ASSIGNED TASK: Scan the entries for the word "artigos". Every line that has it should be copied.

EXTRACTED INFORMATION section start

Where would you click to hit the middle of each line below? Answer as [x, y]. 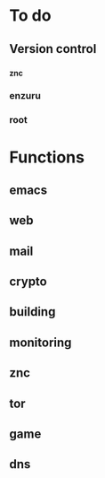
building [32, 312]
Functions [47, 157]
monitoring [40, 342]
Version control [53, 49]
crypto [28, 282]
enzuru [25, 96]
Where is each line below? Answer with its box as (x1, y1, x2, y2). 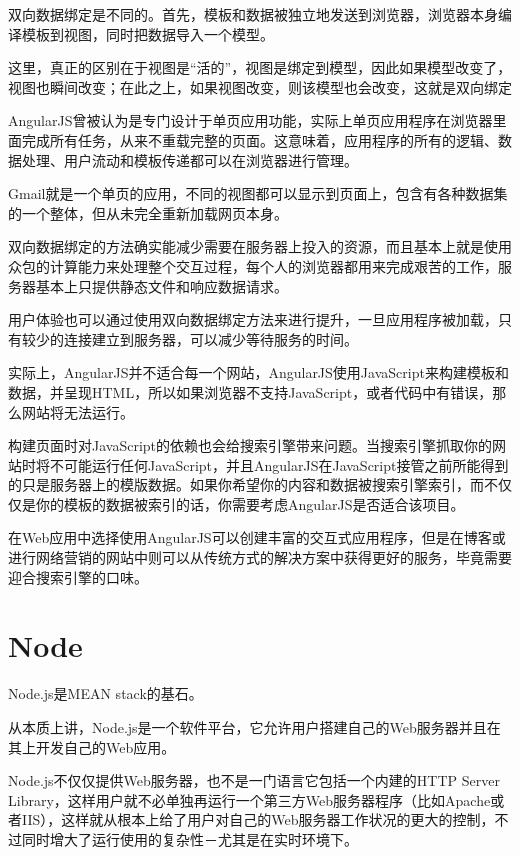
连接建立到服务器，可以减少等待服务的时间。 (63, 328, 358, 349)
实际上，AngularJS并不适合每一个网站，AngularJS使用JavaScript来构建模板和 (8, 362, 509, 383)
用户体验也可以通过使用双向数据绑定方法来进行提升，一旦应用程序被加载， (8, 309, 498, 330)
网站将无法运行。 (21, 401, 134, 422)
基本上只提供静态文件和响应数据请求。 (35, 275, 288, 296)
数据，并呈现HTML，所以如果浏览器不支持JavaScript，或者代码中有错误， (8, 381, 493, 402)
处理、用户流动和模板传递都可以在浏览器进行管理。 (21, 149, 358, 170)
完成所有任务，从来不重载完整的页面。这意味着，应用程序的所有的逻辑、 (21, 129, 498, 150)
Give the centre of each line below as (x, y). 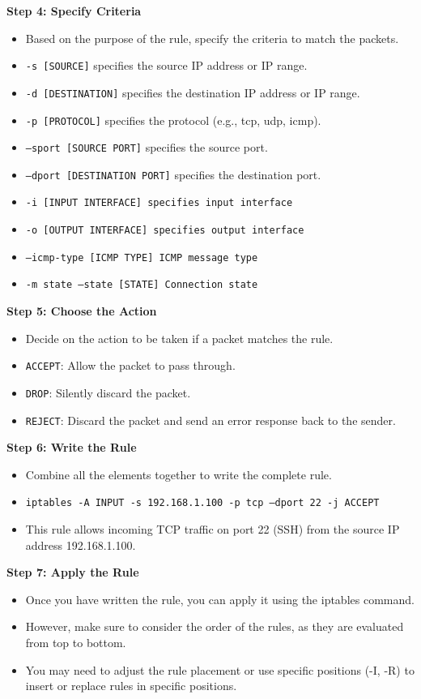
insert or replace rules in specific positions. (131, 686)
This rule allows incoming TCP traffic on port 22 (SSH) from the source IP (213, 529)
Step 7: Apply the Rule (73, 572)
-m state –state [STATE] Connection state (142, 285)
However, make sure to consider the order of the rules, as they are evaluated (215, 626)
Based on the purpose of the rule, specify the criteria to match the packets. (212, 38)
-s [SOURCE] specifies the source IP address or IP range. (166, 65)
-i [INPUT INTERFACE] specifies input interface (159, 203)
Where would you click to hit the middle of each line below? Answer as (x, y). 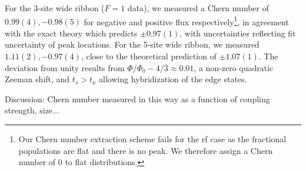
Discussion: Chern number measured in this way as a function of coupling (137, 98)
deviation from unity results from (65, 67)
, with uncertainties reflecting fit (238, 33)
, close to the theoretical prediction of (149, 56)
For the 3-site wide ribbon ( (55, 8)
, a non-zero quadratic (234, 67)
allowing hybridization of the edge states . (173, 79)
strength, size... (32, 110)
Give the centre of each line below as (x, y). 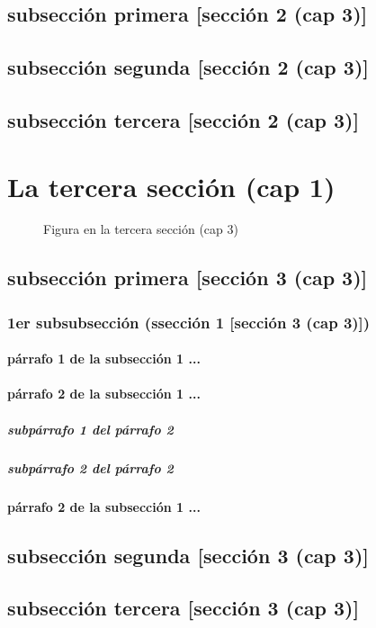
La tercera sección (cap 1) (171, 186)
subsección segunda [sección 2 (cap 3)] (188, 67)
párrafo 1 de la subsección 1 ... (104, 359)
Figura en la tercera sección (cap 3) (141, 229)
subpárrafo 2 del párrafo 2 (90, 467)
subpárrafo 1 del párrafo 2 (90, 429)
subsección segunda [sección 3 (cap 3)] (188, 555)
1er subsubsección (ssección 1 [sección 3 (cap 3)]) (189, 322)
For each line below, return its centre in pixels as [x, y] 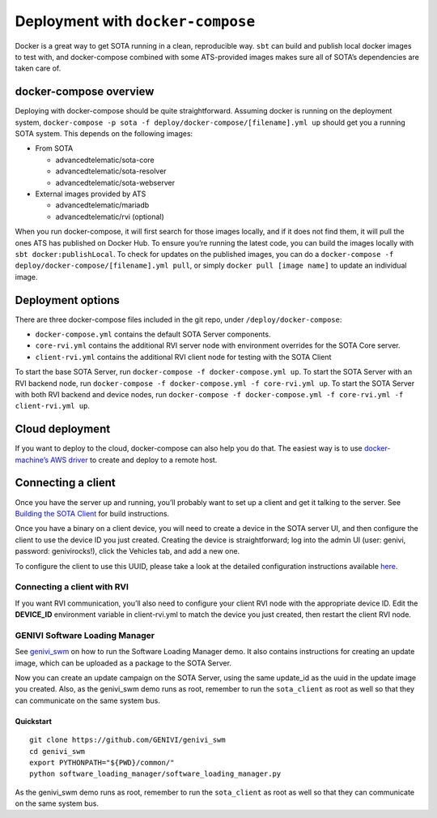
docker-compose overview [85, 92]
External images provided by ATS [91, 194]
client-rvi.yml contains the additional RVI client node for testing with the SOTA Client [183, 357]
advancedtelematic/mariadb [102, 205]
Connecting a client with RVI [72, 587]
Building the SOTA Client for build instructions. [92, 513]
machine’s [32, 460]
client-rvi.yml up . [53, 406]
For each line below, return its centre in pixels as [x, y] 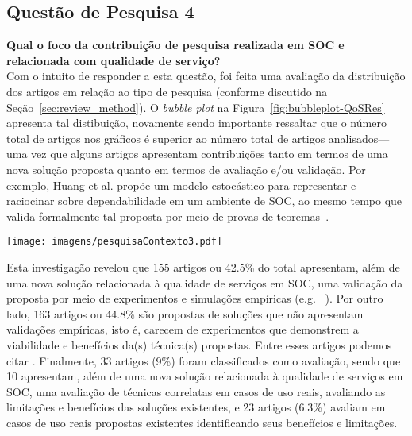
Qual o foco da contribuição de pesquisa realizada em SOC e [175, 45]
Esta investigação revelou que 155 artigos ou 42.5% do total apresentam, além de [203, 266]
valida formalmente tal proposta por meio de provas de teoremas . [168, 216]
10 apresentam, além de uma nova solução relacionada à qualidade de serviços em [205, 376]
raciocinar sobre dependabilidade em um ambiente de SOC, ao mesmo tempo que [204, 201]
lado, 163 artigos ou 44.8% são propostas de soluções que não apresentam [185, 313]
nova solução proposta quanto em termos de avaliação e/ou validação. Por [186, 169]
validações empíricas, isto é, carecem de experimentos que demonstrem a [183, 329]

EXTRACTED INFORMATION section end
EXTRACTED INFORMATION section start

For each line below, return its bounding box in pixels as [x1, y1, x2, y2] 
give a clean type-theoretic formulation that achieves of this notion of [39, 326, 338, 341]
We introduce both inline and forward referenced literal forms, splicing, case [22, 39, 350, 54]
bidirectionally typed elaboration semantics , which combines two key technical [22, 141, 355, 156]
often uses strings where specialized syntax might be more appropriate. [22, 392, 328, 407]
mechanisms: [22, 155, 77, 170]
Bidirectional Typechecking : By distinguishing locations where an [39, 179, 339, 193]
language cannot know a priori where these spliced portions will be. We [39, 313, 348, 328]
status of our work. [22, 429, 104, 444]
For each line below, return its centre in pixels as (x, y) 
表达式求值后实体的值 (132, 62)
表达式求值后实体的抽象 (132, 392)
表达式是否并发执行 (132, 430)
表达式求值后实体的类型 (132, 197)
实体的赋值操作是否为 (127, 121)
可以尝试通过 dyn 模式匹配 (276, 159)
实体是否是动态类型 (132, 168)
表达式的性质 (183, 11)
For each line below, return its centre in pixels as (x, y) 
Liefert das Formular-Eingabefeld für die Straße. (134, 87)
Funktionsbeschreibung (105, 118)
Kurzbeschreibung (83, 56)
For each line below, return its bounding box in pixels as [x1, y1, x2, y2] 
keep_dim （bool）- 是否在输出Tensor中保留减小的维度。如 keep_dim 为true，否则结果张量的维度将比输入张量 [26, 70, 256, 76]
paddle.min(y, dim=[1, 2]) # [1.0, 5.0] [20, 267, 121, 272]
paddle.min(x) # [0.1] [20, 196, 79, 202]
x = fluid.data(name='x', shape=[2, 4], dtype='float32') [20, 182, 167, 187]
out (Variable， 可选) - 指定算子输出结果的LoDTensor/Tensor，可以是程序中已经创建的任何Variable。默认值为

EXTRACTED INFORMATION section end

TASK RESPONSE:
Esta investigação revelou que 155 artigos ou 42.5% do total apresentam, além de [203, 266]
lado, 163 artigos ou 44.8% são propostas de soluções que não apresentam [185, 313]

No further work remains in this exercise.